The Reserve Bank of India (“RBI”) issued the Electronic Trading Platforms (Reserve Bank) Directions, 2018 (“ETP Directions”) on October 5, 2018 with a view to regulate the financial system of the country and in exercise of the powers conferred on the RBI under the Reserve Bank of India Act, 1934 (“RBI Act”).
In terms of the ETP Directions, an “electronic trading platform” (“ETP”) means any electronic system, other than a recognised stock exchange, on which transactions in eligible instruments are contracted. The term “eligible instruments” has in turn been defined under the ETP Directions to include securities (of central government, a state government or such local authority as may be specified in this behalf by the central government), money market instruments (including repo, reverse repo, certificate of deposit, commercial usance bill, commercial paper and other debt instruments of original or initial maturity up to one year that the RBI may specify), foreign exchange instruments, derivatives and other instruments of like nature. It should be noted that “foreign exchange instruments” have not been defined under the ETP Directions or the RBI Act and the interpretation of this term may likely take colour from the meaning assigned to “foreign exchange” in the exchange control regulations.
The ETP Directions apply to “entities” (defined as an agency formed as a company and incorporated under Indian company law) which are operating ETPs to transact trade in “eligible instruments”. Such entities are required to obtain prior authorisation of the RBI for operating ETPs. ETPs existing and operating on or before the commencement of the ETP Directions were also required to make an application for authorisation within a period of six months from the date of the directions. ETPs authorised by the RBI are only permitted to host transactions in instruments approved by the RBI.
The ETP Directions include certain criteria which need to be met by the ETP operator in order to obtain authorization from the RBI, which include amongst other things, conditions as to its incorporation and management, financial criteria and technological requirements.

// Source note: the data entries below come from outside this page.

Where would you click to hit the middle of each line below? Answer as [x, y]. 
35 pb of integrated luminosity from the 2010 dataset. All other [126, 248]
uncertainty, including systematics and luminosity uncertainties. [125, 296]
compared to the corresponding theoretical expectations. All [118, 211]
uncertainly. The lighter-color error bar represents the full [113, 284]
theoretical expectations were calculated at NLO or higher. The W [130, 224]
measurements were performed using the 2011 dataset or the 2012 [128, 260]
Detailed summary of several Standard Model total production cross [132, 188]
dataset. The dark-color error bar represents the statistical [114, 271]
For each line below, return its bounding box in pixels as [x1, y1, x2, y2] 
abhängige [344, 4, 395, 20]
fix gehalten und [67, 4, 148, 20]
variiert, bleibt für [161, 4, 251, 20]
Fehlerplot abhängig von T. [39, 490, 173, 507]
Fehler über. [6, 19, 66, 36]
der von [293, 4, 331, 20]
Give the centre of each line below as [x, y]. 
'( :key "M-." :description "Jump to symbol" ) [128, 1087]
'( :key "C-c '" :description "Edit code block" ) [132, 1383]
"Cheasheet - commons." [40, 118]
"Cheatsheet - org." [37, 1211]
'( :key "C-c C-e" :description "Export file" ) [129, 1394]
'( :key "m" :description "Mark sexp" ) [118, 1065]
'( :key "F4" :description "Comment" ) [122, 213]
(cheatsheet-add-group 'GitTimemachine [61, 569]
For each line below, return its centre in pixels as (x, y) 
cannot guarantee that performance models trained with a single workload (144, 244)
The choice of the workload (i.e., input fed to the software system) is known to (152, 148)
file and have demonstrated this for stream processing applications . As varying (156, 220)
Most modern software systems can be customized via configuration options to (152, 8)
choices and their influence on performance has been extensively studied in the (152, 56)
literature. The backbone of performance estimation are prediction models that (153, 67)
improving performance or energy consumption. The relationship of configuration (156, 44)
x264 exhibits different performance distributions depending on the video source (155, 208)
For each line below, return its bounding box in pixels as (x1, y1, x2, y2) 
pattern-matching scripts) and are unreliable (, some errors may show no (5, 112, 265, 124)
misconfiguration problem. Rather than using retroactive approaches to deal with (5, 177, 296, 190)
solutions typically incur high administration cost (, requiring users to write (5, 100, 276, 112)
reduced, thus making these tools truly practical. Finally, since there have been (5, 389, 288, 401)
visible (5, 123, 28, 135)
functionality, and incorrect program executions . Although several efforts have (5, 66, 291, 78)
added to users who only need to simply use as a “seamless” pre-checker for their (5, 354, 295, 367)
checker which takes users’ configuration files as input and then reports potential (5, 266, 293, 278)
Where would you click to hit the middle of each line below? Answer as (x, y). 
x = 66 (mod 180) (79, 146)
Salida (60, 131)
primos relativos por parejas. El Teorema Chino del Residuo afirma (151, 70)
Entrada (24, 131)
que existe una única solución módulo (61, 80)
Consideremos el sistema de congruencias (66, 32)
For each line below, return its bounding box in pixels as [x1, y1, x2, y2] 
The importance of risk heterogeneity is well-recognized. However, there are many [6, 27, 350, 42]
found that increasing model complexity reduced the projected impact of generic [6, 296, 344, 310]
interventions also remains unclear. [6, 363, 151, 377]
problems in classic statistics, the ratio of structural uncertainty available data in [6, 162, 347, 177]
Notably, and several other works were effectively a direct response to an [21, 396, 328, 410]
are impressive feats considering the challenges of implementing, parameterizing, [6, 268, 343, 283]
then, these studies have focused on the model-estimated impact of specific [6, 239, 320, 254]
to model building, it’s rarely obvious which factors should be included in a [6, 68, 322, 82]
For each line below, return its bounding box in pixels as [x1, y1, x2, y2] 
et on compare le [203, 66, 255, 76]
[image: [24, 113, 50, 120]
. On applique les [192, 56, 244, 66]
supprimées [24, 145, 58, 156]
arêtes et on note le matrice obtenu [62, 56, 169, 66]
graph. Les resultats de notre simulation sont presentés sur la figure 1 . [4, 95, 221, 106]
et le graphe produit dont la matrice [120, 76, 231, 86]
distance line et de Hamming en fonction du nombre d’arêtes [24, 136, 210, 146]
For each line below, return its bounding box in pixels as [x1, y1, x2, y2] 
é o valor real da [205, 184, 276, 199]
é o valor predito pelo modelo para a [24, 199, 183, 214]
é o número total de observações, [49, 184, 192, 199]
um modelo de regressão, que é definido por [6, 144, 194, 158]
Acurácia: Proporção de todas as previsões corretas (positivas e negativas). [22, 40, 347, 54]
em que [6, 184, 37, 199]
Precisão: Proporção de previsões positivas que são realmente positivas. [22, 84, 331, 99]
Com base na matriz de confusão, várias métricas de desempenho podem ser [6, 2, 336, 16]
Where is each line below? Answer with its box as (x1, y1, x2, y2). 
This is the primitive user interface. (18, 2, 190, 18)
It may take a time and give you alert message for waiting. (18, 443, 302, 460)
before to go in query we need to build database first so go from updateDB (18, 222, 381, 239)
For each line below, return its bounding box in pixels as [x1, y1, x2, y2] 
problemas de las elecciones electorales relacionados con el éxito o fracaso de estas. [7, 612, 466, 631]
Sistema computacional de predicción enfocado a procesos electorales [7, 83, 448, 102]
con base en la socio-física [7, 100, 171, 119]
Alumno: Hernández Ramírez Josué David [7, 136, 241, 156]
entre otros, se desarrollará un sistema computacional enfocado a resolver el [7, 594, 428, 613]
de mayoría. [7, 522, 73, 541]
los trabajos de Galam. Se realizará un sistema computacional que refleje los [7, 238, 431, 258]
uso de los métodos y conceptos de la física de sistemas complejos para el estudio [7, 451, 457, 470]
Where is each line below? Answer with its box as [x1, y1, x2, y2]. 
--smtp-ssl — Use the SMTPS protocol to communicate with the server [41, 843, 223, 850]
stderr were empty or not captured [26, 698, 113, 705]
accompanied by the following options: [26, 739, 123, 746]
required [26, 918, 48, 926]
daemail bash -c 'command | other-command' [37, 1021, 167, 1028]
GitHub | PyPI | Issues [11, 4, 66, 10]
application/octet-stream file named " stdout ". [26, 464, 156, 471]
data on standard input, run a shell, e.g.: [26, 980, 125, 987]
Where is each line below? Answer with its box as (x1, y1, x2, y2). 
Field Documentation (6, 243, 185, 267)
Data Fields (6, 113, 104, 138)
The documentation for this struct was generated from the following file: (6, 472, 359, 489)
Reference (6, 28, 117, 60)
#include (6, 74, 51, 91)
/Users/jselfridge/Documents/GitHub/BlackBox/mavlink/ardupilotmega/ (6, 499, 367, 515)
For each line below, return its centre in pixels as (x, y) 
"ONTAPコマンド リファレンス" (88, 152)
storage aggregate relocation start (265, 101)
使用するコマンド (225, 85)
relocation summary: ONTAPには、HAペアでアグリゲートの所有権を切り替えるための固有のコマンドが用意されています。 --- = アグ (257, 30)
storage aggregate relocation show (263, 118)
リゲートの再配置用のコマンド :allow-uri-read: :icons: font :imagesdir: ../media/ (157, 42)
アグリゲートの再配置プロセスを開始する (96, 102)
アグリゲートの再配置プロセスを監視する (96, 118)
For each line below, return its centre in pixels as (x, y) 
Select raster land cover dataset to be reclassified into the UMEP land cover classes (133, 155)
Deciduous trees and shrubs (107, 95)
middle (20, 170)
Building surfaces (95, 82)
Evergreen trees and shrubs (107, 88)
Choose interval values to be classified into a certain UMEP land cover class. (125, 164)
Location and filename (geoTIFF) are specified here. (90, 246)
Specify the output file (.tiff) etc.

One of the key conditions imposed under the ETP Directions is that the ETP operator should be a company incorporated in India and the existing entities operating ETPs, without being incorporated in India, are required to conform to the requirement of incorporation in India within a period of one year from the date of issue of authorisation by the RBI. However, this criterion does not apply to ETPs operated by scheduled commercial banks in India.
The ETP Directions also detail the operating framework to be adopted by ETPs which includes directions on various operational aspects including fair access and participation norms for members (including a robust due diligence of members and non-discriminatory information dissemination), risk management, disclosure of conflicts of interest, outsourcing, technology and information security, maintenance of data and records and reporting of information to regulatory authorities.
A specific exemption has been granted to electronic trading platforms operated by banks for their customers (acting as users) on a bilateral basis subject to the condition that such platforms do not extend direct or indirect access to market makers in any market for eligible instruments, which would include, for the purpose of foreign exchange transactions, authorized dealers.
One of the key questions that emerge from the ETP Directions is whether these directions would apply to offshore trading platforms which operate in markets outside India but enable Indian domiciled entities to participate on the platform to access offshore financial markets. The annual report of the RBI dated August 29, 2018, suggests that regulation of such offshore platforms may not have been the primary objective underlying the ETP Directions and indicates that the objective of the framework may have been “to improve transparency, reduce transaction time and cost, facilitate efficient audit trails, improve risk controls and enhance market monitoring in the financial markets regulated by the Reserve Bank”. However, in the absence of the ETP Directions providing any express exceptions in this regard, such offshore platform providers will need to evaluate their operational and business models closely to assess the implications of these directions on their operations in India or with Indian clients.